For better or worse, the real core of fun and excitement, the reason the pleasure principle is built into all of us, is that it gives us ideas.  And ideas are the only things that are going to get us out of this mess.

Women’s magazines don’t give me ideas.  Not ones that matter.  They trap me in some sort of therapeutic nightmare-nanny echo chamber where everything is framed in terms of crisis and tragedy.  Nobody ever tells us as women:  You can take these challenges life gives you and actually have fun with them.

A closing thought:  I’m guessing Outside’s real-world demographic income may be lower than it seems.  The bottom line of the magazine racket is that you’re selling a particular vision of life, and that involves a practice called up-selling: advertising items and lifestyles that are just out of the reader’s economic reach.

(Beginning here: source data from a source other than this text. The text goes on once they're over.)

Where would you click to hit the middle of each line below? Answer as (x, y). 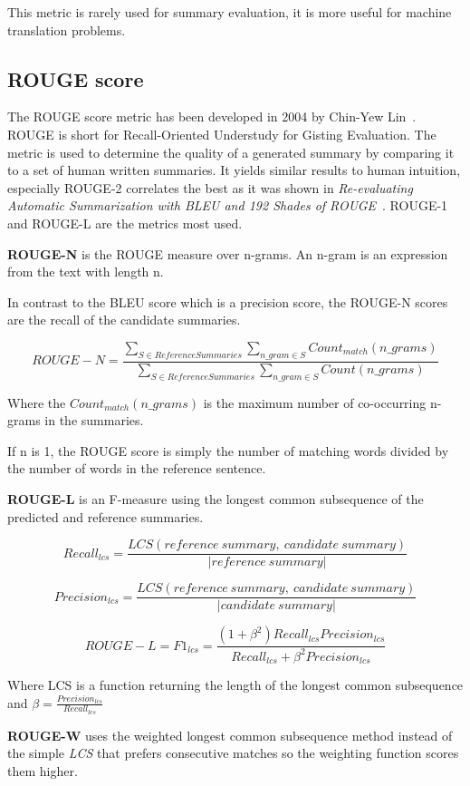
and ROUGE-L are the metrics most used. (125, 223)
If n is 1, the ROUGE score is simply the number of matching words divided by (228, 450)
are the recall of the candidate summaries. (124, 320)
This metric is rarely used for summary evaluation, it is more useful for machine (230, 12)
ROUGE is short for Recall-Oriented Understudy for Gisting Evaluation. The (222, 134)
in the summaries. (94, 420)
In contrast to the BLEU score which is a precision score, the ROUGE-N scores (228, 301)
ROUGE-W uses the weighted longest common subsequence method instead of (230, 735)
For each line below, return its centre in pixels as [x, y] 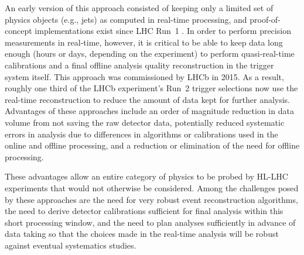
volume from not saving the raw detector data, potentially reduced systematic [145, 122]
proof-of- [265, 19]
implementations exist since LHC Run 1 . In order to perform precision [163, 31]
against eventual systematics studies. [71, 245]
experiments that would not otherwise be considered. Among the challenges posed [152, 187]
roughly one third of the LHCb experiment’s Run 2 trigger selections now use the [151, 88]
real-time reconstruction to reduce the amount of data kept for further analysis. [148, 99]
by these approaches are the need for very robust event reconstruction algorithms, [151, 199]
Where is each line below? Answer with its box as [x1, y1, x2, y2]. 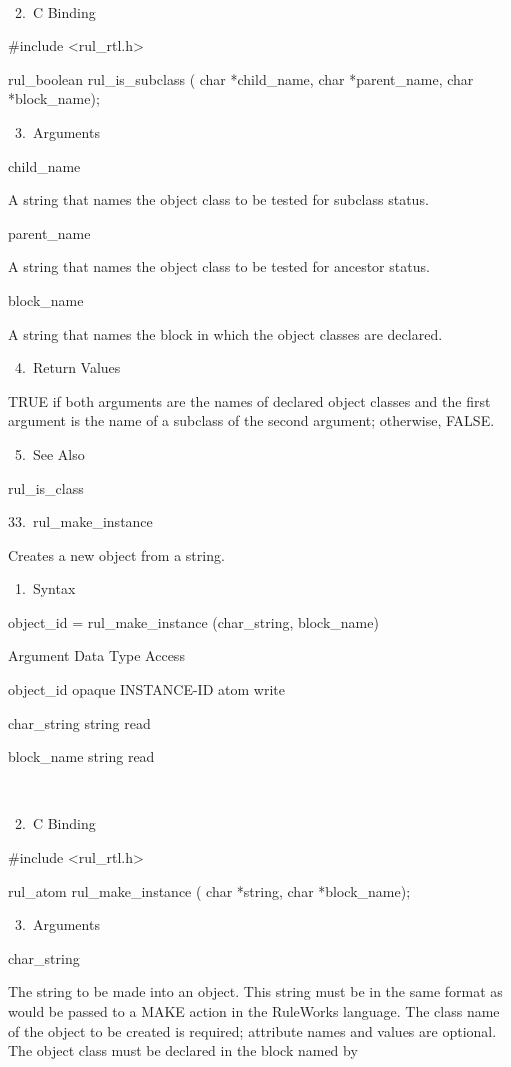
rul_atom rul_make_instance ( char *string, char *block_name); [8, 880, 411, 901]
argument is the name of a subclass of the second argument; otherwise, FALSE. [8, 410, 495, 431]
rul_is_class [8, 477, 84, 498]
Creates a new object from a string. [8, 544, 225, 565]
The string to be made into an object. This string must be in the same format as [8, 981, 503, 1002]
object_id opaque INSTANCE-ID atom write [8, 679, 285, 700]
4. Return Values [14, 357, 121, 378]
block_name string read [8, 746, 155, 767]
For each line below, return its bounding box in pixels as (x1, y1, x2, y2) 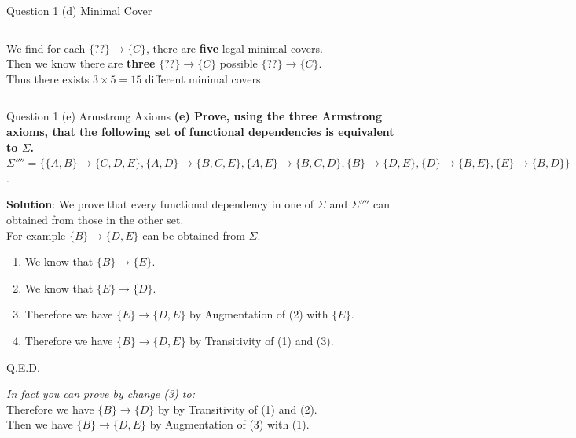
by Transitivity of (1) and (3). (189, 332, 334, 348)
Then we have (6, 416, 73, 432)
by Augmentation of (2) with (189, 306, 328, 322)
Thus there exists (6, 70, 90, 86)
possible (219, 55, 258, 72)
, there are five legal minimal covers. (146, 39, 323, 56)
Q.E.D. (6, 359, 40, 375)
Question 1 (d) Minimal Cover (6, 2, 152, 18)
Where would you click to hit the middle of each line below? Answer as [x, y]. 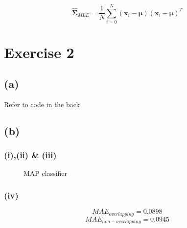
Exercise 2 [39, 52]
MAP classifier [46, 173]
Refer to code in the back [42, 104]
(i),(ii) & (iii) [30, 155]
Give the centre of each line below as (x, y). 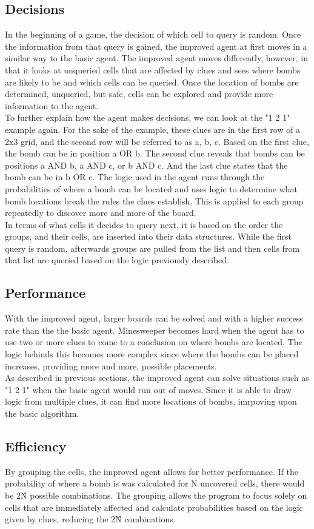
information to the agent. (52, 105)
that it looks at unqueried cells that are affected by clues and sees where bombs (153, 69)
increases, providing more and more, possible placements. (111, 366)
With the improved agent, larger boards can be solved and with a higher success (154, 318)
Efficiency (36, 446)
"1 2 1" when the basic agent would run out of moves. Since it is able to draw (149, 389)
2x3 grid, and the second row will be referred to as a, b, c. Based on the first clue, (157, 141)
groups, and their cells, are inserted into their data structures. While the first (148, 236)
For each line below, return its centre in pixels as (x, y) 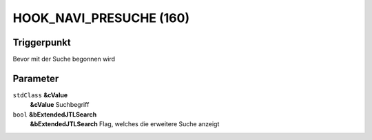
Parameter (36, 78)
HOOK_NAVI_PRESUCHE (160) (101, 18)
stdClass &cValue (40, 95)
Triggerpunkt (42, 42)
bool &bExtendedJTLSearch (55, 114)
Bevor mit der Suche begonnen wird (64, 59)
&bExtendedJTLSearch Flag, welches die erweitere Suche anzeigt (125, 124)
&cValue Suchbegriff (60, 105)

As with any magazine, you have to do some fiction-to-reality interpretation.  Will I be buying a $750 fixed-blade knife or going ice fishing in Yellowknife any time soon?  No.  Am I more likely to join a local hiking club after reading all these ripping tales of falling into ice crevasses and cooking freshly caught salmon on an open fire?  Yeah, totally.  And really, that’s all I need.

For me, Outside amounts to an up-sell of character.  The people in it are braver, more entitled, and less worried than I am.  They just are.  And they are mostly men.  Buying magazines meant for men, sadly, is the quickest shortcut to radically reimagining my life.  I wish it weren’t so.

Maybe having an adventure dog named Kermit would help.